Go through the lines below and count those that contain "nodes"; the number is all that should be returned.

> _SUPPLIED ENTRIES_
★ ★ ★ ★ ★ ★ ★
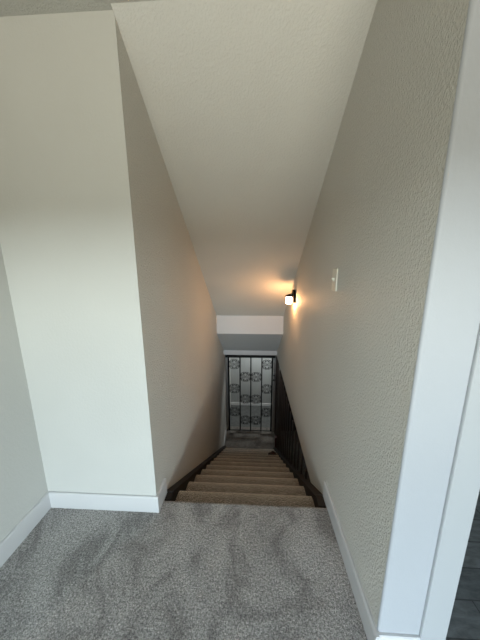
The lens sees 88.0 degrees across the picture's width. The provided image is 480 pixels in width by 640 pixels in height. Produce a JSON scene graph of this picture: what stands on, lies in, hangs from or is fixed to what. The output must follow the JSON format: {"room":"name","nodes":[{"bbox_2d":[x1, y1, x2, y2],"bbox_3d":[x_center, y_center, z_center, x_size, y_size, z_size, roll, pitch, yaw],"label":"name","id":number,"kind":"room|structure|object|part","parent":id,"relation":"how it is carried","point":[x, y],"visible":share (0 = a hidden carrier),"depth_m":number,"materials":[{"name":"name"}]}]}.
{"room":"staircase landing","nodes":[
{"label":"staircase landing","id":0,"kind":"room"},
{"bbox_2d":[0,244,47,542],"bbox_3d":[-1.405,0.306,-0.112,0.100,2.960,3.111,0,12,3],"label":"wall","id":1,"kind":"structure","parent":0,"point":[23,484],"depth_m":1.41,"materials":[{"name":"paint"}]},
{"bbox_2d":[0,491,50,567],"bbox_3d":[-1.341,1.502,0.134,0.015,0.116,3.111,0,12,3],"label":"baseboard","id":2,"kind":"structure","parent":1,"relation":"attached to","point":[10,543],"depth_m":1.45,"materials":[{"name":"grey paint"}]},
{"bbox_2d":[0,10,156,495],"bbox_3d":[-0.956,-0.021,1.449,0.830,2.960,0.120,0,12,3],"label":"wall","id":3,"kind":"structure","parent":0,"point":[67,242],"depth_m":1.31,"materials":[{"name":"paint"}]},
{"bbox_2d":[49,491,159,512],"bbox_3d":[-0.889,1.190,1.628,0.730,0.116,0.015,0,12,3],"label":"baseboard","id":4,"kind":"structure","parent":3,"relation":"attached to","point":[58,499],"depth_m":1.62,"materials":[{"name":"grey paint"}]},
{"bbox_2d":[0,0,156,16],"bbox_3d":[0.503,-1.265,0.324,3.845,0.120,5.000,0,12,3],"label":"ceiling","id":5,"kind":"structure","parent":0,"point":[7,7],"depth_m":1.07,"materials":[{"name":"paint"}]},
{"bbox_2d":[115,18,230,493],"bbox_3d":[-0.463,0.538,4.158,0.120,5.160,5.236,0,12,3],"label":"wall","id":6,"kind":"structure","parent":0,"point":[185,358],"depth_m":1.83,"materials":[{"name":"paint"}]},
{"bbox_2d":[157,478,166,508],"bbox_3d":[-0.528,1.201,1.691,0.015,0.166,0.141,0,12,3],"label":"baseboard","id":7,"kind":"structure","parent":6,"relation":"attached to","point":[162,492],"depth_m":1.67,"materials":[{"name":"grey paint"}]},
{"bbox_2d":[223,425,226,445],"bbox_3d":[-0.336,2.645,5.561,0.015,0.116,0.764,0,12,3],"label":"baseboard","id":8,"kind":"structure","parent":6,"relation":"attached to","point":[226,425],"depth_m":5.60,"materials":[{"name":"grey paint"}]},
{"bbox_2d":[225,357,228,428],"bbox_3d":[-0.293,1.633,5.816,0.062,1.995,0.128,0,12,3],"label":"trim","id":9,"kind":"structure","parent":6,"relation":"attached to","point":[226,359],"depth_m":5.77,"materials":[{"name":"paint"}]},
{"bbox_2d":[225,355,275,430],"bbox_3d":[0.234,1.687,5.711,1.120,1.918,0.092,1,12,6],"label":"gate","id":10,"kind":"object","parent":6,"relation":"in","point":[238,388],"depth_m":5.68,"materials":[{"name":"black metal"}]},
{"bbox_3d":[0.240,2.620,5.912,1.017,0.010,0.028,0,12,3],"label":"rail","id":11,"kind":"part","parent":10,"relation":"part of","materials":[{"name":"black metal"}]},
{"bbox_2d":[0,501,366,639],"bbox_3d":[0.424,1.659,0.115,3.745,0.200,3.194,0,12,3],"label":"floor","id":12,"kind":"structure","parent":0,"point":[184,570],"depth_m":1.27,"materials":[{"name":"grey carpet"}]},
{"bbox_2d":[111,0,376,315],"bbox_3d":[0.087,-0.769,2.589,1.125,2.007,2.816,0,12,3],"label":"ceiling","id":13,"kind":"structure","parent":0,"point":[245,101],"depth_m":1.43,"materials":[{"name":"paint"}]},
{"bbox_2d":[217,334,282,350],"bbox_3d":[0.189,0.367,4.699,1.125,0.731,0.860,0,12,3],"label":"ceiling","id":14,"kind":"structure","parent":0,"point":[251,342],"depth_m":4.64,"materials":[{"name":"paint"}]},
{"bbox_2d":[216,315,283,333],"bbox_3d":[0.166,-0.020,4.201,1.125,0.517,0.040,0,12,3],"label":"wall","id":15,"kind":"structure","parent":0,"point":[225,324],"depth_m":4.20,"materials":[{"name":"paint"}]},
{"bbox_2d":[230,358,279,403],"bbox_3d":[0.789,1.158,6.795,2.115,2.537,0.100,0,12,3],"label":"wall","id":16,"kind":"structure","parent":0,"point":[245,362],"depth_m":6.88,"materials":[{"name":"paint"}]},
{"bbox_2d":[231,402,270,405],"bbox_3d":[0.792,2.377,6.990,2.115,0.070,0.015,0,12,3],"label":"baseboard","id":17,"kind":"structure","parent":16,"relation":"attached to","point":[232,403],"depth_m":7.00,"materials":[{"name":"white paint"}]},
{"bbox_2d":[225,405,310,481],"bbox_3d":[1.411,2.962,4.529,3.615,0.100,5.200,0,12,3],"label":"floor","id":18,"kind":"structure","parent":0,"point":[234,438],"depth_m":5.77,"materials":[{"name":"wood"}]},
{"bbox_2d":[165,446,325,507],"bbox_3d":[0.115,1.998,3.467,1.123,2.230,3.260,0,12,3],"label":"staircase","id":19,"kind":"structure","parent":18,"relation":"on","point":[229,475],"depth_m":2.30,"materials":[{"name":"beige carpet"}]},
{"bbox_2d":[274,355,306,478],"bbox_3d":[0.717,2.016,4.040,0.098,1.957,3.193,0,12,3],"label":"balustrade","id":20,"kind":"object","parent":19,"relation":"attached to","point":[279,393],"visible":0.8,"depth_m":4.01,"materials":[{"name":"black metal"}]},
{"bbox_2d":[279,373,296,430],"bbox_3d":[2.103,1.665,5.700,2.370,1.957,0.120,0,12,3],"label":"wall","id":21,"kind":"structure","parent":0,"point":[292,418],"depth_m":5.81,"materials":[{"name":"beige paint"}]},
{"bbox_2d":[277,0,468,627],"bbox_3d":[0.731,-0.325,3.047,0.120,3.030,4.642,0,12,3],"label":"wall","id":22,"kind":"structure","parent":0,"point":[347,356],"depth_m":1.05,"materials":[{"name":"paint"}]},
{"bbox_2d":[223,350,276,354],"bbox_3d":[0.214,0.619,5.211,1.125,0.232,0.040,0,12,3],"label":"trim","id":23,"kind":"structure","parent":22,"relation":"attached to","point":[225,352],"depth_m":5.21,"materials":[{"name":"paint"}]},
{"bbox_2d":[272,358,275,430],"bbox_3d":[0.794,1.639,5.760,0.072,1.995,0.128,0,12,3],"label":"trim","id":24,"kind":"structure","parent":22,"relation":"attached to","point":[274,359],"depth_m":5.74,"materials":[{"name":"paint"}]},
{"bbox_2d":[285,290,295,303],"bbox_3d":[0.612,-0.283,3.034,0.116,0.166,0.132,0,12,3],"label":"wall lamp","id":25,"kind":"object","parent":22,"relation":"attached to","point":[291,297],"visible":1,"depth_m":3.01,"materials":[{"name":"white glass"}]},
{"bbox_3d":[0.598,-0.243,3.047,0.070,0.082,0.070,0,12,3],"label":"lamp shade","id":26,"kind":"part","parent":25,"relation":"part of","materials":[{"name":"white glass"}]},
{"bbox_2d":[331,269,337,290],"bbox_3d":[0.581,-0.250,1.545,0.024,0.136,0.084,0,12,3],"label":"light switch","id":27,"kind":"object","parent":22,"relation":"attached to","point":[334,278],"visible":1,"depth_m":1.54,"materials":[{"name":"grey plastic"}]},
{"bbox_2d":[323,481,379,639],"bbox_3d":[0.566,1.263,1.365,0.015,0.166,0.741,0,12,3],"label":"baseboard","id":28,"kind":"structure","parent":22,"relation":"attached to","point":[371,631],"depth_m":1.23,"materials":[{"name":"grey paint"}]},
{"bbox_2d":[377,0,479,634],"bbox_3d":[1.446,0.010,0.756,1.790,2.760,0.120,0,12,3],"label":"doorway","id":29,"kind":"structure","parent":22,"relation":"in","point":[451,313],"depth_m":0.76,"materials":[{"name":"paint"}]},
{"bbox_2d":[378,632,420,639],"bbox_3d":[0.634,1.313,1.001,0.158,0.116,0.015,0,12,3],"label":"baseboard","id":30,"kind":"structure","parent":29,"relation":"attached to","point":[383,635],"depth_m":0.99,"materials":[{"name":"grey paint"}]},
{"bbox_2d":[419,324,479,639],"bbox_3d":[1.212,0.319,0.825,1.002,2.130,0.135,0,12,3],"label":"door frame","id":31,"kind":"structure","parent":22,"relation":"attached to","point":[463,488],"depth_m":0.86,"materials":[{"name":"grey paint"}]},
{"bbox_2d":[446,491,479,639],"bbox_3d":[1.568,1.245,2.094,1.670,0.196,2.248,0,12,3],"label":"tile","id":32,"kind":"structure","parent":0,"point":[464,624],"depth_m":1.20,"materials":[{"name":"tile"}]}
]}
★ ★ ★ ★ ★ ★ ★
> _EXERCISE RESULT_
2